Leetcode medium
Leetcode::problem find all duplicates in an array
Leetcode ps medium
Leetcode::find all duplicates in an array
- Link : Leetcode:find all duplicates in an array
- Solved, algorithm 42
- level : medium
Problem Description
How to solve
- Cycle Sort
- If there is no duplicated numbers, all numbers will be appeared on nums[i] - 1 position.
- We utilize this fact to solve this problem with cycle sort.
- During iteration, we find ‘nums[i]’s position.
- It can be positioned from nums[i] - 1.
- If there is another number on nums[i]-1, we put this on nums[i] position.
- Then we check if each number is positioned at nums[i]-1.
- If not, they are the ones appeared twice.
- Mark in the input array
- The fact that the input numbers are ranged 1 to n is important.
- It means, if there is no duplicated numbers all numbers from 1 to n exist once in the array.
- If we use this fact wisely, we can mark on the input array.
- Specifically, we mark on the ‘nums[i] - 1’ if we encounter ‘nums[i]’.
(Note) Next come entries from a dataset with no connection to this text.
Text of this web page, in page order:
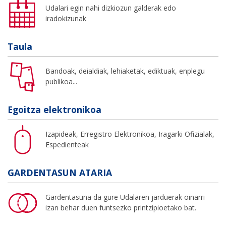
Udalari egin nahi dizkiozun galderak edo
iradokizunak
Taula
Bandoak, deialdiak, lehiaketak, ediktuak, enplegu
publikoa...
Egoitza elektronikoa
Izapideak, Erregistro Elektronikoa, Iragarki Ofizialak,
Espedienteak
GARDENTASUN ATARIA
Gardentasuna da gure Udalaren jarduerak oinarri
izan behar duen funtsezko printzipioetako bat.
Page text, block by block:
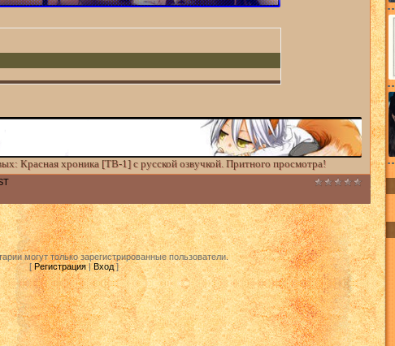
Красная хроника [TВ-1] с русской озвучкой. Притного просмотра!
могут только зарегистрированные пользователи.
[Регистрация|Вход]
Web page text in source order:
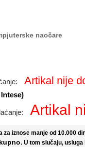
naočare
Artikal nije
Artikal
za iznose manje od 10.000
U tom slučaju,
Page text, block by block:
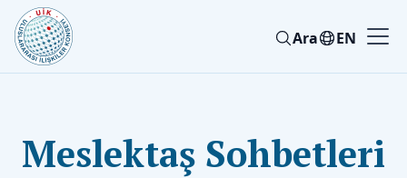
Ara EN
Meslektaş Sohbetleri
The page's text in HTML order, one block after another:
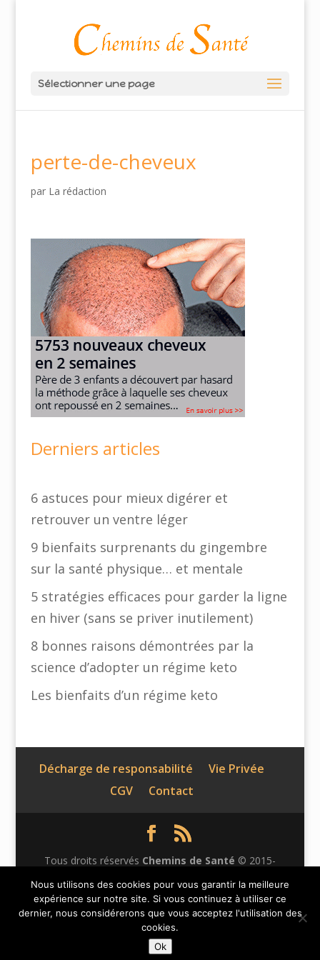
Sélectionner une page
perte-de-cheveux
par La rédaction
Derniers articles
6 astuces pour mieux digérer et
retrouver un ventre léger
9 bienfaits surprenants du gingembre
sur la santé physique… et mentale
5 stratégies efficaces pour garder la ligne
en hiver (sans se priver inutilement)
8 bonnes raisons démontrées par la
science d’adopter un régime keto
Les bienfaits d’un régime keto
Décharge de responsabilité
Vie Privée
CGV
Contact
Tous droits réservés Chemins de Santé © 2015-
2026 | Ce site n'appartient pas à Facebook et n'est pas
affilié à Facebook Inc. Le contenu de ce site web n'a
pas été vérifié par Facebook. Facebook est une marque
déposée de Facebook Inc.
Nous utilisons des cookies pour vous garantir la meilleure
expérience sur notre site. Si vous continuez à utiliser ce
dernier, nous considérerons que vous acceptez l'utilisation des
cookies.
Ok
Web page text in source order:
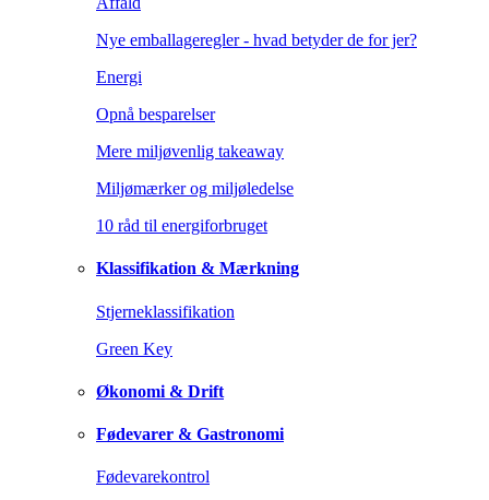
Nye emballageregler - hvad betyder de for jer?
Energi
Opnå besparelser
Mere miljøvenlig takeaway
Miljømærker og miljøledelse
10 råd til energiforbruget
Klassifikation & Mærkning
Stjerneklassifikation
Green Key
Økonomi & Drift
Fødevarer & Gastronomi
Fødevarekontrol
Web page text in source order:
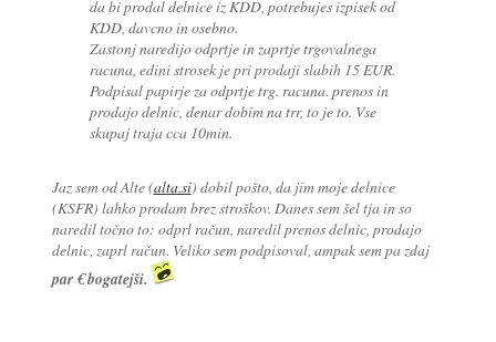
da bi prodal delnice iz KDD, potrebujes izpisek od
KDD, davcno in osebno.
Zastonj naredijo odprtje in zaprtje trgovalnega
racuna, edini strosek je pri prodaji slabih 15 EUR.
Podpisal papirje za odprtje trg. racuna. prenos in
prodajo delnic, denar dobim na trr, to je to. Vse
skupaj traja cca 10min.
Jaz sem od Alte (alta.si) dobil pošto, da jim moje delnice
(KSFR) lahko prodam brez stroškov. Danes sem šel tja in so
naredil točno to: odprl račun, naredil prenos delnic, prodajo
delnic, zaprl račun. Veliko sem podpisoval, ampak sem pa zdaj
par € bogatejši.

- If the value is already less than 0, it means it appeared previously.
Big O (Time, Space)
- Cycle Sort
- Time : O(N)
- SPACE : O(1) (except the output array)
- Mark in the input array
- Time : O(N)
- SPACE : O(1) (except the output array)
Code
Cycle Sort
class Solution {
public:
vector<int> findDuplicates(vector<int>& nums) {
int i = 0;
while(i < nums.size()) {
int correctPos = nums[i] - 1;
if (nums[correctPos] != nums[i]) {
swap(nums[correctPos], nums[i]);
} else i++;
}
vector<int> ans;
for (int i = 0; i < nums.size(); i++) {
if (nums[i] != i + 1) ans.push_back(nums[i]);
}
return ans;
}
};
Mark in the input array
class Solution {
public:
vector<int> findDuplicates(vector<int>& nums) {
vector<int> ans;
for(auto num : nums) {
int id = abs(num) - 1;
if (nums[id] < 0) ans.push_back(abs(num));
else {
nums[id] *= -1;
}
}
return ans;
}
};